(PROVIDED DATA Opens)

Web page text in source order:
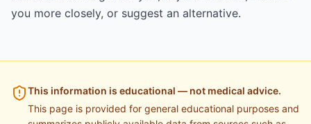
you more closely, or suggest an alternative.
This information is educational — not medical advice.
This page is provided for general educational purposes and
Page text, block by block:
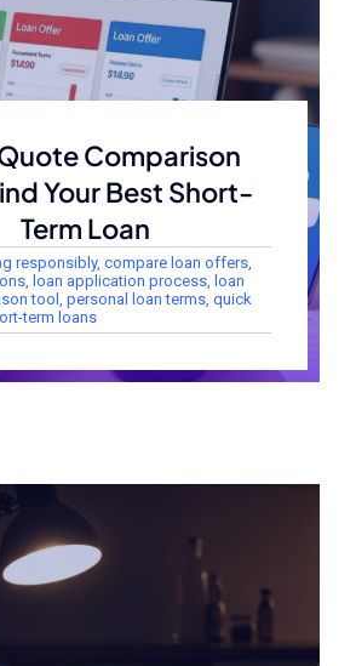
Comparison
Your Best Short-
Term Loan
responsibly, compare loan offers,
, loan application process, loan
tool , personal loan terms, quick
term loans
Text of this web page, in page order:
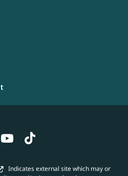
Indicates external site which may or

(PROVIDED DATA Closes)

* [WHAT THIS TASK INVOLVES]: Would you retype every line shown above exactly, leaving the pictures aside?

* [RESULT FOR THIS EXERCISE]:
Web page text in source order:
you more closely, or suggest an alternative.
This information is educational — not medical advice.
This page is provided for general educational purposes and
Page text, block by block:
Comparison
Your Best Short-
Term Loan
responsibly, compare loan offers,
, loan application process, loan
tool , personal loan terms, quick
term loans
Text of this web page, in page order:
Indicates external site which may or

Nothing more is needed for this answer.